• EXERCISE PROMPT
In the entries below, which lines run from the one with "correspond to a" through the one with "manage data than"? Repeat exactly those, both included, and no pictures.

• MATERIAL TO PROCESS

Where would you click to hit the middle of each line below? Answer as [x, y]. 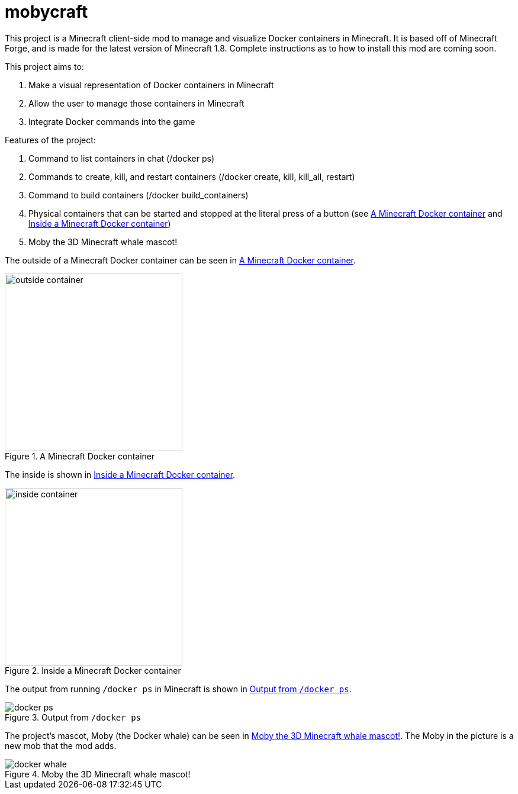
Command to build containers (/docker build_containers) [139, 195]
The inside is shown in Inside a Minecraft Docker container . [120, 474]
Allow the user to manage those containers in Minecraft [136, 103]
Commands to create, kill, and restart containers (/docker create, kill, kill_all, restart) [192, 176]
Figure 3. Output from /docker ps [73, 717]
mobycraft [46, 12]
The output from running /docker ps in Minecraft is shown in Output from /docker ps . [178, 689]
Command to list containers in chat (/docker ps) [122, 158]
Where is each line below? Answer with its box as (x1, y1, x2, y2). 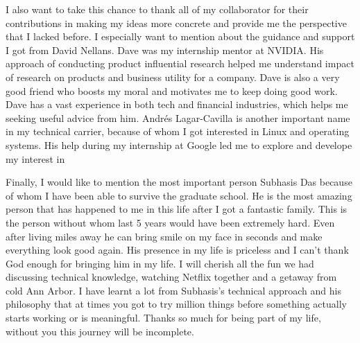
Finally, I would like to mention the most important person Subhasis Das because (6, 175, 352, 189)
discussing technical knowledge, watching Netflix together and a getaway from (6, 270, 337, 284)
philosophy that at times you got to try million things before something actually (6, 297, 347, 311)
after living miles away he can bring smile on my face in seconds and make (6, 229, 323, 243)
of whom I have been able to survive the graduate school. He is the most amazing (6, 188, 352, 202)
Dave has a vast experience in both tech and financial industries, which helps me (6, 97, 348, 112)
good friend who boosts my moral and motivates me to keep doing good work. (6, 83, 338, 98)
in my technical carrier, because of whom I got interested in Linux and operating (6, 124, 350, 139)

--

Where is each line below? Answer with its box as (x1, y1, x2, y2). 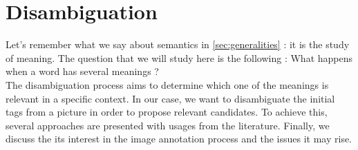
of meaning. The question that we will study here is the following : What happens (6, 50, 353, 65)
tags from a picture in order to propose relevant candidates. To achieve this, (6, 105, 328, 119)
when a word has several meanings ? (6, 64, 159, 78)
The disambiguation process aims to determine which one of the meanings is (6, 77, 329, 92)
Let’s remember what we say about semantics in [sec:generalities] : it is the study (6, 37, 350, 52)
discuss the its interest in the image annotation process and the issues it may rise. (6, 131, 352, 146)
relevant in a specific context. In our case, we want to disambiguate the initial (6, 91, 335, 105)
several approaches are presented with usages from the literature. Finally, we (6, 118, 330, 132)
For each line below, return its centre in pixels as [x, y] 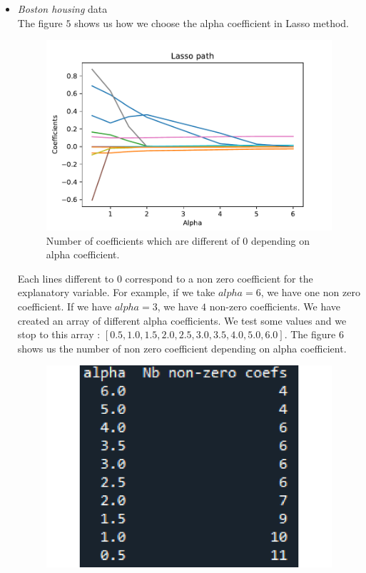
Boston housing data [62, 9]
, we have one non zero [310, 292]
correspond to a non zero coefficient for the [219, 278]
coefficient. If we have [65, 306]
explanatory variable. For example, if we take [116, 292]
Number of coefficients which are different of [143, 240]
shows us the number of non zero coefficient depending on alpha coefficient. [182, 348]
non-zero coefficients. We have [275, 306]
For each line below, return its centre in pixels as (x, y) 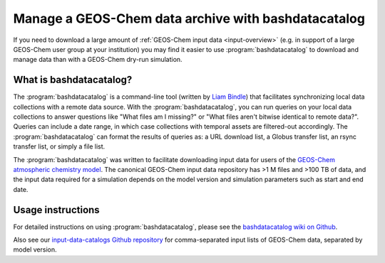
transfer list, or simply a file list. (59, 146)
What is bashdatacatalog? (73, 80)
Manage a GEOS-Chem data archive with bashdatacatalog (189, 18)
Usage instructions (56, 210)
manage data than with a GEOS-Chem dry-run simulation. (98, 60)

==

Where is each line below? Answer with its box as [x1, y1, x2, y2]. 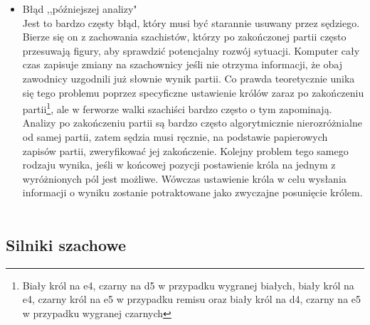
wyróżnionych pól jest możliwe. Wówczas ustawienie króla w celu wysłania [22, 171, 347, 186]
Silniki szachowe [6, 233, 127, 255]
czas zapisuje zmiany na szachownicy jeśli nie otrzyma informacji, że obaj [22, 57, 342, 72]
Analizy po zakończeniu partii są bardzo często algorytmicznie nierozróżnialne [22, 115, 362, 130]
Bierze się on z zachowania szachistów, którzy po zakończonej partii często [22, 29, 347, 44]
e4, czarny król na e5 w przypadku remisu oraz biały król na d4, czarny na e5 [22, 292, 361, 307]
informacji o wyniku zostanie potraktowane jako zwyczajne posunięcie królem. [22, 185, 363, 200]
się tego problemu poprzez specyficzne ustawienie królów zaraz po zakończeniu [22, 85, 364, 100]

• RESULT OF THIS TASK
correspond to a non zero coefficient for the [219, 278]
coefficient. If we have [65, 306]
explanatory variable. For example, if we take [116, 292]
Number of coefficients which are different of [143, 240]
shows us the number of non zero coefficient depending on alpha coefficient. [182, 348]
non-zero coefficients. We have [275, 306]
For each line below, return its centre in pixels as (x, y) 
transfer list, or simply a file list. (59, 146)
What is bashdatacatalog? (73, 80)
Manage a GEOS-Chem data archive with bashdatacatalog (189, 18)
Usage instructions (56, 210)
manage data than with a GEOS-Chem dry-run simulation. (98, 60)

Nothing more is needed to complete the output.